凱路笑著說:“沒關系,前面在車外緣的鐵攔上我系了根麻繩,我們一個推、一個拉,省力!”
董得多點點頭,讓開路。
凱路向屋裡媽媽喊了一聲“走啦!”然後和大雨推車往外走,到了門外,大雨拉起繩子扛到肩上,兩人開始往村外走。
董得多站在院裡感覺還有些迷糊,想著反正寶貝也在午睡,就回屋睡覺去了。
昨天幹了一下午的活,大壯和二蛋也有些乏累,也回屋補覺去了。院子裡只剩下兩個女孩子在葡萄架下寫作業。
董得多睡了一會兒,覺得神清氣爽,就是胃裡還有些不舒服。他下床來到院裡,看到熊貓媽媽正抱著寶貝在院裡轉圈呢,見董得多出來了,寶貝高興地大喊:“多多、多多!”

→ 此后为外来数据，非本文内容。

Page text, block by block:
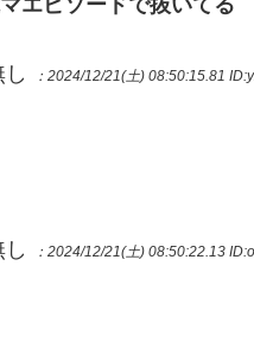
エピソードで抜いてる
：2024/12/21(土) 08:50:15.81
：2024/12/21(土) 08:50:22.13
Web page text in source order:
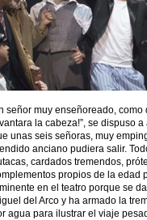
señor muy enseñoreado, como
la cabeza!”, se dispuso
unas seis señoras, muy
anciano pudiera salir.
cardados tremendos,
propios de la edad
en el teatro porque se
del Arco y ha armado la
agua para ilustrar el viaje
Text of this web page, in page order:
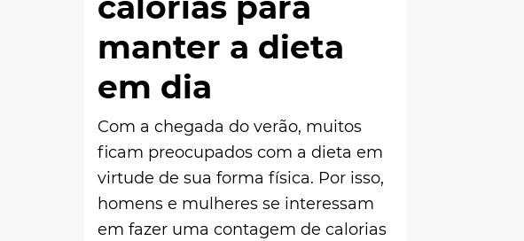
manter a dieta
em dia
Com a chegada do verão, muitos
ficam preocupados com a dieta em
virtude de sua forma física. Por isso,
homens e mulheres se interessam
em fazer uma contagem de calorias
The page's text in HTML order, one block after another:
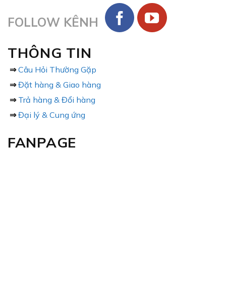
FOLLOW KÊNH
THÔNG TIN
⇒ Câu Hỏi Thường Gặp
⇒ Đặt hàng & Giao hàng
⇒ Trả hàng & Đổi hàng
⇒ Đại lý & Cung ứng
FANPAGE
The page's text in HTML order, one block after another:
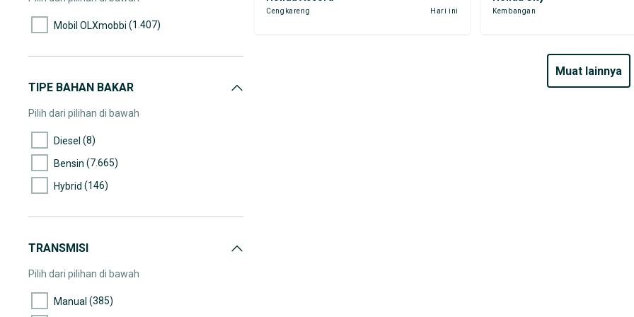
60.000-65.000(296)
65.000-70.000 (393)
(251)
95.000-100.000
Mobil OLXmobbi (1.407)
TIPE BAHAN BAKAR
Pilih dari pilihan di bawah
Diesel (8)
Bensin (7.665)
Hybrid (146)
TRANSMISI
Pilih dari pilihan di bawah
Manual (385)
Cengkareng Hari ini Kembangan
muat lainnya
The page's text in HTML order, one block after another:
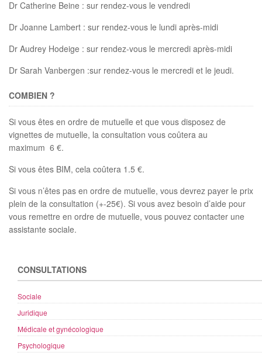
Dr Catherine Beine : sur rendez-vous le vendredi
Dr Joanne Lambert : sur rendez-vous le lundi après-midi
Dr Audrey Hodeige : sur rendez-vous le mercredi après-midi
Dr Sarah Vanbergen :sur rendez-vous le mercredi et le jeudi.
COMBIEN ?
Si vous êtes en ordre de mutuelle et que vous disposez de
vignettes de mutuelle, la consultation vous coûtera au
maximum 6 €.
Si vous êtes BIM, cela coûtera 1.5 €.
Si vous n’êtes pas en ordre de mutuelle, vous devrez payer le prix
plein de la consultation (+-25€). Si vous avez besoin d’aide pour
vous remettre en ordre de mutuelle, vous pouvez contacter une
assistante sociale.
CONSULTATIONS
Sociale
Juridique
Médicale et gynécologique
Psychologique
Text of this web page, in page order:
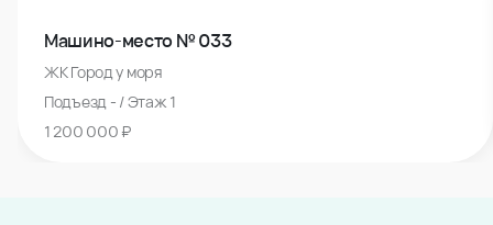
Машино-место № 033
ЖК Город у моря
Подъезд - / Этаж 1
1 200 000 ₽
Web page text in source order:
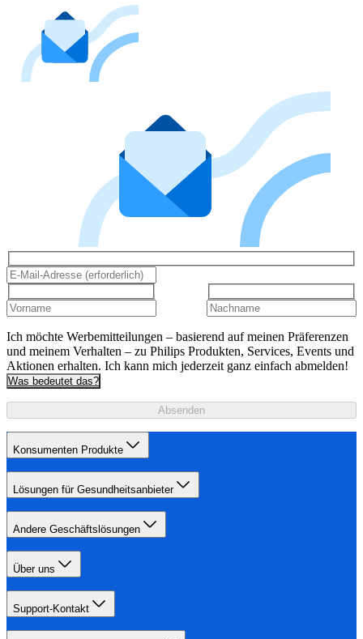
Ich möchte Werbemitteilungen – basierend auf meinen Präferenzen
und meinem Verhalten – zu Philips Produkten, Services, Events und
Aktionen erhalten. Ich kann mich jederzeit ganz einfach abmelden!
Was bedeutet das?
Absenden
Konsumenten Produkte
Lösungen für Gesundheitsanbieter
Andere Geschäftslösungen
Über uns
Support-Kontakt
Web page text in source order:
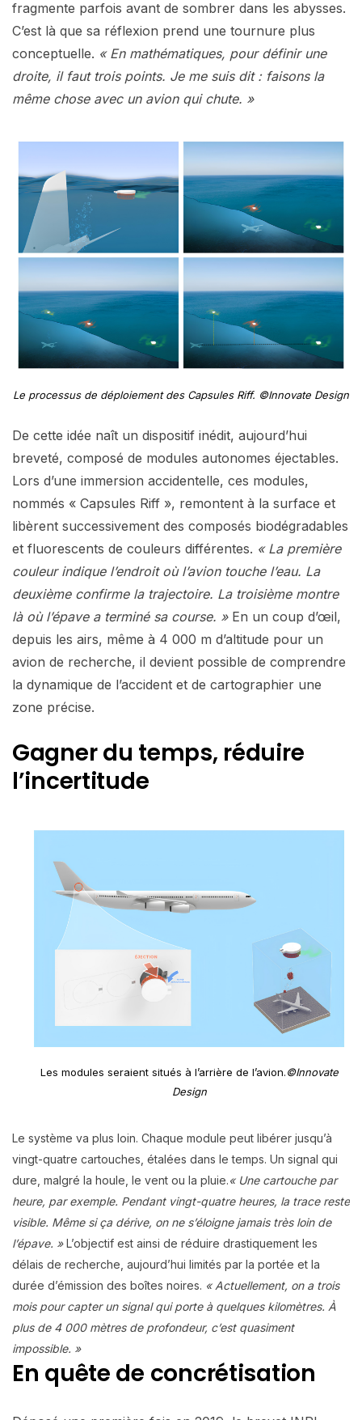
fragmente parfois avant de sombrer dans les abysses.
C’est là que sa réflexion prend une tournure plus
conceptuelle. « En mathématiques, pour définir une
droite, il faut trois points. Je me suis dit : faisons la
même chose avec un avion qui chute. »
Le processus de déploiement des Capsules Riff. ©Innovate Design
De cette idée naît un dispositif inédit, aujourd’hui
breveté, composé de modules autonomes éjectables.
Lors d’une immersion accidentelle, ces modules,
nommés « Capsules Riff », remontent à la surface et
libèrent successivement des composés biodégradables
et fluorescents de couleurs différentes. « La première
couleur indique l’endroit où l’avion touche l’eau. La
deuxième confirme la trajectoire. La troisième montre
là où l’épave a terminé sa course. »En un coup d’œil,
depuis les airs, même à 4 000 m d’altitude pour un
avion de recherche, il devient possible de comprendre
la dynamique de l’accident et de cartographier une
zone précise.
Gagner du temps, réduire
l’incertitude
Les modules seraient situés à l’arrière de l’avion.©Innovate
Design
Le système va plus loin. Chaque module peut libérer jusqu’à
vingt-quatre cartouches, étalées dans le temps. Un signal qui
dure, malgré la houle, le vent ou la pluie.« Une cartouche par
heure, par exemple. Pendant vingt-quatre heures, la trace reste
visible. Même si ça dérive, on ne s’éloigne jamais très loin de
l’épave. »L’objectif est ainsi de réduire drastiquement les
délais de recherche, aujourd’hui limités par la portée et la
durée d’émission des boîtes noires. « Actuellement, on a trois
mois pour capter un signal qui porte à quelques kilomètres. À
plus de 4 000 mètres de profondeur, c’est quasiment
impossible. »
En quête de concrétisation
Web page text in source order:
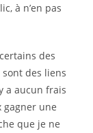
à n’en pas
des
des liens
a aucun frais
gagner une
que je ne
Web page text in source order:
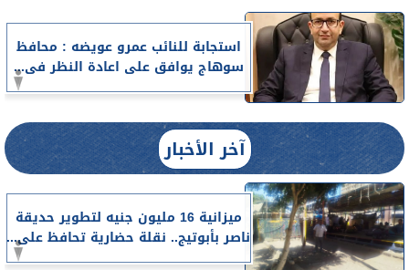
استجابة للنائب عمرو عويضه : محافظ
سوهاج يوافق على اعادة النظر فى...
آخر الأخبار
ميزانية 16 مليون جنيه لتطوير حديقة
ناصر بأبوتيج.. نقلة حضارية تحافظ على...
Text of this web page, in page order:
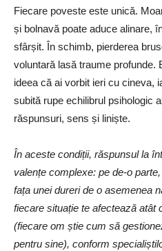
Fiecare poveste este unică.
și bolnavă poate aduce alinare,
sfârșit. În schimb, pierderea
voluntară lasă traume profunde.
ideea că ai vorbit ieri cu cineva,
subită rupe echilibrul psihologic
răspunsuri, sens și liniște.
În aceste condiții, răspunsul la
valențe complexe: pe de-o
fața unei dureri de o asemenea
fiecare situație te afectează atât
(fiecare om știe cum să
pentru sine), conform

熊貓媽媽急忙走過來把寶貝交給他:“你可醒了!這個小祖宗也不消停,直嚷嚷著要找你,我還得織毛衣呢,交給你了。”
說著又遞給他一個盆,指的葡萄架說:“葡萄熟了,你自己摘著吃吧,還解酒,別讓寶貝多吃啊,吃完晚上就不能吃飯了。對了,再給方隊長送兩串去。”
董得多高興地接過了盆,跟寶貝說著話來到了葡萄架下。
董得多指著葡萄問寶貝:“知道這是什麽不?”
寶貝瞪著大眼睛說:“葡吐。”
董得多湊近了寶貝又問道:“什麽?”
“葡吐。”寶貝重複了一遍。
董得多笑出聲來,一字一字慢慢說道:“葡、萄。”
寶貝看著他的嘴一字一字地學道:“葡、萄。”
“哎對了, 這才對呢。”董得多把寶貝放到桌上,然後站到凳子上輕而易舉地摘下了三串葡萄,留了一串,把兩串用水洗了,抱起寶貝來到院外,找到方拓,把葡萄遞給他:“大姐讓給你的。”

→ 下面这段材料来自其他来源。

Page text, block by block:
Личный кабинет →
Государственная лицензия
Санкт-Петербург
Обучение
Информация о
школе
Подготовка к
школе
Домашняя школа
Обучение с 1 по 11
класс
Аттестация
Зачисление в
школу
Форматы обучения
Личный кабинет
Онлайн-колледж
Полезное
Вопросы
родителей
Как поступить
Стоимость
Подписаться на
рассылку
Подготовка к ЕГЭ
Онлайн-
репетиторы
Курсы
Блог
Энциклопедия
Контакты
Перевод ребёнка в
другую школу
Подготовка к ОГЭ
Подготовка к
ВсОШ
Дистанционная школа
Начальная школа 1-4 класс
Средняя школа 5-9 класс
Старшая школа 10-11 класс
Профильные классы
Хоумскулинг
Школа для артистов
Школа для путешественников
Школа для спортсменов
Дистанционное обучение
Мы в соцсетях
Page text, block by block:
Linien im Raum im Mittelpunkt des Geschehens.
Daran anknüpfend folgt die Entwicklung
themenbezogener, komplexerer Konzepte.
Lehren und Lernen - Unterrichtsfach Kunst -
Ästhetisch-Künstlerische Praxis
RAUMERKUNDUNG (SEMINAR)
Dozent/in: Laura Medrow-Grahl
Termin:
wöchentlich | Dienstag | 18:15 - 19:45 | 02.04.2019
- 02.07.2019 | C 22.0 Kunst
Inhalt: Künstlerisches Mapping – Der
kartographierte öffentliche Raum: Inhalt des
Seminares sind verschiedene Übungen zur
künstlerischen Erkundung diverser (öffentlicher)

方拓笑著接過葡萄,又摸摸寶貝的小臉。寶貝笑著把臉縮進董得多的懷裡。
董得多回到院裡,又洗了另一串,然後坐到葡萄架下,和寶貝有一搭沒一搭地說著話,吃著葡萄。
凱路和大雨兩人輪換著推車,兩人累得氣喘籲籲,終於來到了容發嬸家。
容發嬸見他們來了非常高興,上下打量著兩個人:“嗯,好像長高了。哎,這老二越長越帥了,快進來吧,先喝點水。”回頭喊:“泥鰍,快來接貨。”
泥鰍過來開始卸貨,大雨過去幫忙。
凱路四下看了看,驚訝地問:“嬸,怎麽貨還有呢,要是以前,貨早就賣沒了。”
容發嬸說:“我正想跟你說這事兒呢。我們這搞批發的就兩家,都是同行嘛,我也認識。以前兩家勢均力敵,可是他那最近有了個新的竹藝貨源,貨品樣式新,手藝非常高超,所以你家的貨沒有以前賣得快了。我琢磨著好能好到哪去呢,就找人去買了一件回來,見了貨可真給我唬著了。我拿給你看看。”說著轉身進屋,一會兒拿出個物件來,遞給凱路。
凱路接過來一看,是一個竹子編的大碗砵似的東西,又薄又輕,外表很光滑。
榮發嬸說:“你猜這是什麽?這是魚缸。想不到吧?我試了一下,放了水進去,試了一天一夜,果真不漏水。”